Vaya a saber por qué goza de tanta aceptación la creencia de que la actitud correcta ante la dirigencia política en general y el gobierno de turno en particular es la queja permanente, la decepción y, como una consecuencia natural de ambas, el enojo.
Cualquiera que preste atención a los mensajes airados que cada día ingresan a la radio o a los comentarios que completan las páginas de información política, advertirá que casi nunca hay complacencia con una medida oficial.
No importa que proceda de las distintas administraciones municipal, provincial o nacional y que, por ese motivo, su origen esté en partidos de distinto signo.
En última instancia el que destruyó a fuerza de adjetivos la última decisión del intendente puede llegar a cerrar la boca ante un proyecto del gobernador o de la presidenta, pero lo que se estila es que si se toma el trabajo de manifestarse lo haga al borde de la ira, plenamente convencido de que, en el mejor de los casos los funcionarios son inútiles e ignorantes, y en el peor, corruptos.
Es posible que el escepticismo sea la condición natural de los ciudadanos del siglo XXI -y seguro hay más de una razón que lo justifique- pero no está tan claro por qué los que protestan con tanta convicción se sienten al margen del problema y pese a que disfrutan de un régimen democrático, no logran establecer la menor conexión entre ellos y quienes los gobiernan.
Fruto de esa concepción son las agresiones que en los últimos tiempos han sufrido, entre otros, Amado Boudou y Axel Kicillof.
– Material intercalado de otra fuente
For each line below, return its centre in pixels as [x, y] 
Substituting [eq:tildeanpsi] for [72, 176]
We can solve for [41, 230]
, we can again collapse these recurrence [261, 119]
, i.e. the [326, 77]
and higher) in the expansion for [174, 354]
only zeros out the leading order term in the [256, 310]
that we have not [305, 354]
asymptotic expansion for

El vicepresidente fue abucheado durante un acto en Santa Fe y el viceministro de Economía recibió una completa batería de improperios de sus circunstanciales compañeros, en el viaje que los traía a todos de regreso al país desde las playas de Punta del Este.
Unos y otros se declaran “exasperados”, una condición que parece la más natural frente al poder y que no se puede discutir a riesgo de ser tildado de oficialista idiota o a sueldo. Ni el más pretencioso de los que busca el calor y el anonimato que da la multitud para insultar a sus anchas supera el nivel de los hinchas que, atrincherados en su necesidad, la emprenden en medio del partido contra sus propios futbolistas al grito de “jugadores/ la c….. de su madre/”.
Los ataques tribuneros se escudan en la pasión por una divisa. Los ciudadanos enojados, en cambio, ni siquiera se preocupan por encontrar justificativos más o menos creíbles. No es que exista un gran amor por la patria ni deseos incontenibles de trabajar por la recuperación de un hipotético modelo republicano.
Lo que está de moda es la dichosa crispación que pone a gente adulta en idénticas condiciones que un nene de 3 años con berrinche o que un adolescente incrédulo, irascible y desganado.
Tanta iracundia no los vuelve más comprometidos ni los hace más espabilados sino todo lo contrario. Por ahora, sin embargo, corren con ventaja porque lo más granado de la inteligencia nacional se esmera a diario en encontrar justificativos para su conducta. Dicen que el discurso oficial los agravia y por eso necesitan descargarse o que la presunta adulteración de los mecanismos para medir la inflación ha herido su sensibilidad dejándolos en carne viva.
Sin tanto barniz sociológico, un ex oficialista devenido opositor por imperio de las circunstancias ha sido mucho más claro, honesto y contundente. Pablo Moyano, titular del gremio de Camioneros les pidió a sus ex compañeros de ruta Boudou y Kicillof “que se la banquen”.
Sin la hipocresía de los que pusieron cara de circunstancia, criticaron el ataque y a renglón seguido lo justificaron en toda su extensión, Moyano recordó que "a mí me pintaron todo el barrio, toda la casa de insultos, y no fui llorando a ningún canal”. Su padre, el titular de la CGT Hugo Moyano, se unió a la corriente opositora mayoritaria y consideró que fue el propio gobierno el promotor de las agresiones.
Contentos de que les den letra, los crispados siguen juntando herrumbre, dirigiendo su dedo acusador hacia cualquiera que exhiba algún símbolo de poder y listos para los linchamientos de temporada en los ferrys que los traen de vuelta del verano esteño. Una verdadera paquetería.